兩人回到客棧之後,易澤就開口問著風向晚對今天晚上的這件事有什麽看法。
“你看到了什麽?”
風向晚對於易澤問的事情沒有絲毫意外,相反的便是躍躍欲試,在這一個月的時間中,易澤總是會問著自己對一些事情的看法,與其說是在討論一件事情,風向晚更傾向是自己被他當做了學生在被教做人。
“那個小和尚,不簡單,身上的佛光雖然淺薄但也不是輕易便能修得的,能修出佛光至少也要十世,至於那隻青色的鳥兒,我確實看不出她是什麽,青羽白喙,倒是第一次見,他們倆之間應是認識的,且時日不會短了,我猜想,應該是那隻鳥兒看上了和尚,隻是我還有一件事沒有搞清楚,那就是青鳥身上的氣息很是奇怪。”
風向晚說完之後便看著易澤,後者沒有接茬,隻是鼓勵她繼續說。
“說說看,哪裏怪。”
風向晚抬手給自己和易澤一人倒了一杯茶水,自己再將茶杯中的茶水小小抿了一口潤潤喉之後再度開口。
“我覺得青鳥身上像是背負了殺孽,但是更多的那部分我感覺更像是是仙靈之氣,似乎又有點佛家功法的意味,倒像是有人特意要將殺戮之氣給遮蓋了下去似的,委實令人捉摸不透。”
風向晚說完之後,易澤便轉身想要離開房間,隻在離去之前留下一句。
“好好休息,明天去一趟城外。”
風向晚看著易澤的背影沉默了片刻,似想不不明白這跟出城有什麽關係,沒過多久,風向晚就想了起來,昨日在進城的時候似乎看到城外山上有一座山寺來著,看易澤這意思,八成便是要去城外找找那個小和尚了。
想明白了這一點的風向晚很快就乖乖的跑去洗漱,準備美美的睡上一覺,明天探秘城外寒山寺,或許早些起床的話還能逃過一頓苦湯藥。
翌日,風向晚特意起了個大早,便去易澤的房間中找他去了,原本以為自己這一頓苦湯藥可以免去的風向晚一推開門便看到了易澤衣著整齊的坐在桌旁,在他的麵前還放著一隻藥碗。

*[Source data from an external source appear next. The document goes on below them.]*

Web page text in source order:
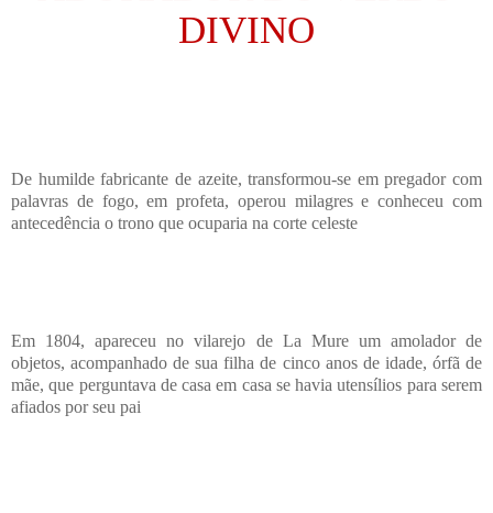
DIVINO
De humilde fabricante de azeite, transformou-se em pregador com
palavras de fogo, em profeta, operou milagres e conheceu com
antecedência o trono que ocuparia na corte celeste
Em 1804, apareceu no vilarejo de La Mure um amolador de
objetos, acompanhado de sua filha de cinco anos de idade, órfã de
mãe, que perguntava de casa em casa se havia utensílios para serem
afiados por seu pai

風向晚麵上的笑僵住,下意識的便想要離開,門還未關上就被易澤給叫住了。
“站住,喝了藥再走也不遲。”
風向晚磨磨蹭蹭的從門口磨蹭到了易澤的麵前,心中不斷的念叨著。
我不想吃藥呀,就是不想吃藥才起這麽早,為什麽今天還要吃藥。
易澤抬頭看著她苦大仇深的盯著藥碗,似知她心中在想著什麽,開口便是將她心中的話給說了出來。
“想趕在我還未開始熬藥出門,借此躲過今日這一頓湯藥,我隻能說你想的很美,隻是現實是,這藥,你不喝也得喝。”
被識破心中小九九的風向晚抬頭苦哈哈的盯著湯藥,似要從中盯出朵花來,就是遲遲不肯喝藥。
最終,風向晚還是帶著一臉視死如歸的表情在易澤的監督下將藥給喝光之後,易澤給風向晚檢查了一下身體,發現身體確實有所好轉之後就帶著人出了門。
經過昨日夜晚姻緣廟中的事件,城中不少人都在談論著城中出了妖怪這件事,也虧得是這樣,易澤才能知道昨天的那隻青鳥的名字。
她名鸞歌,是姑蘇城中的一名琴師,平日裏在煙雨樓裏頭當樂師。